▸ **WHAT IS EXPECTED**: Among the entries below, count the lines with "that" in them and state the total without comment.

Collected data entries:

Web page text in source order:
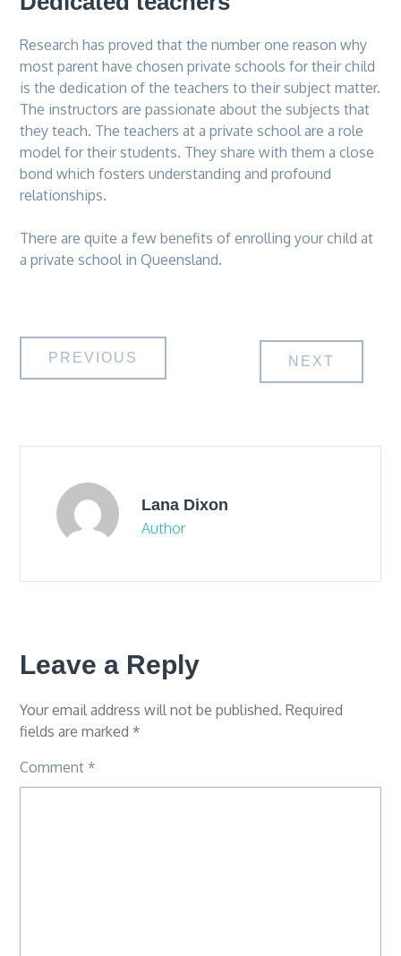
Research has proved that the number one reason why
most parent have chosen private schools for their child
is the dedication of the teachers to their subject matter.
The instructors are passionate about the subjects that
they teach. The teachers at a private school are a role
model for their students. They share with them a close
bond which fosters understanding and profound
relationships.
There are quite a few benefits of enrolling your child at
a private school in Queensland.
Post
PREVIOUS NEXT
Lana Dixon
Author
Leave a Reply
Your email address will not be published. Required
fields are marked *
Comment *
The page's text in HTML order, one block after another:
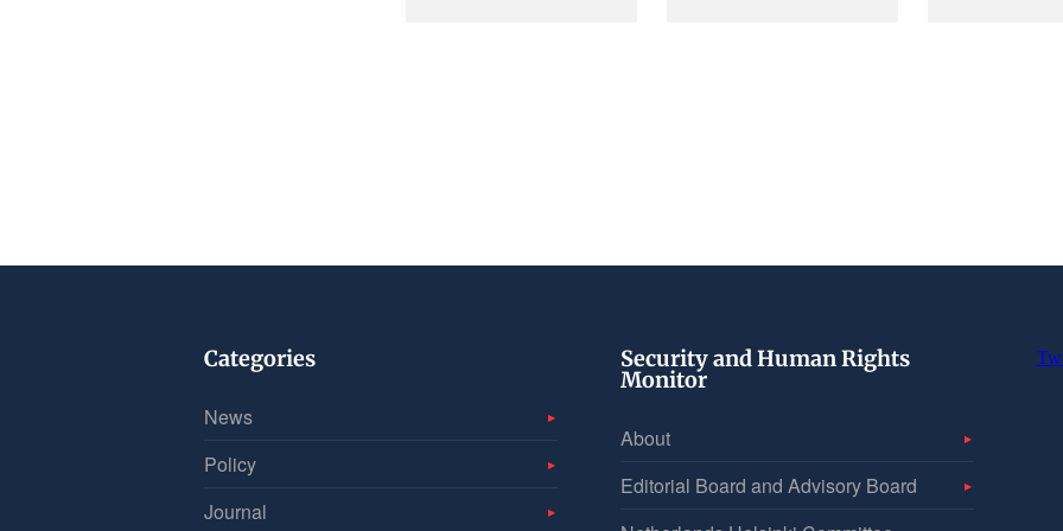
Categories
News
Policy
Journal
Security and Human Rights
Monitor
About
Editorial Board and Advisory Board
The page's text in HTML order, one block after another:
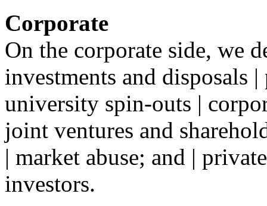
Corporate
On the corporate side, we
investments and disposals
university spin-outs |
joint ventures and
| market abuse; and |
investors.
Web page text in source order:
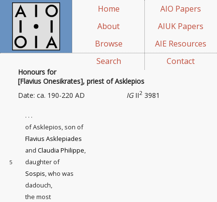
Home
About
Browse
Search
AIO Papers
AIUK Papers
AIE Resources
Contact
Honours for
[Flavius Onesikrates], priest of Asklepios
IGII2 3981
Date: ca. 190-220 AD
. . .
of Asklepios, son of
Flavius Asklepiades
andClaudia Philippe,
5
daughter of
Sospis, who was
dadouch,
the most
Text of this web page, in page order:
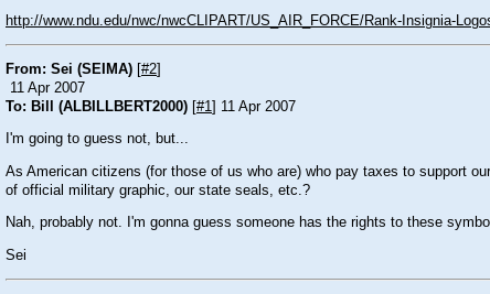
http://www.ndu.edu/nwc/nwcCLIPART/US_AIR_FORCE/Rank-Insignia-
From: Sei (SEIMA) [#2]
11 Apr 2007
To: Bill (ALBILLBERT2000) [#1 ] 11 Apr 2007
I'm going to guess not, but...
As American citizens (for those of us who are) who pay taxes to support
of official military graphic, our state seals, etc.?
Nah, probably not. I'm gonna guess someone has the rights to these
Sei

▸ **RESULT**: 2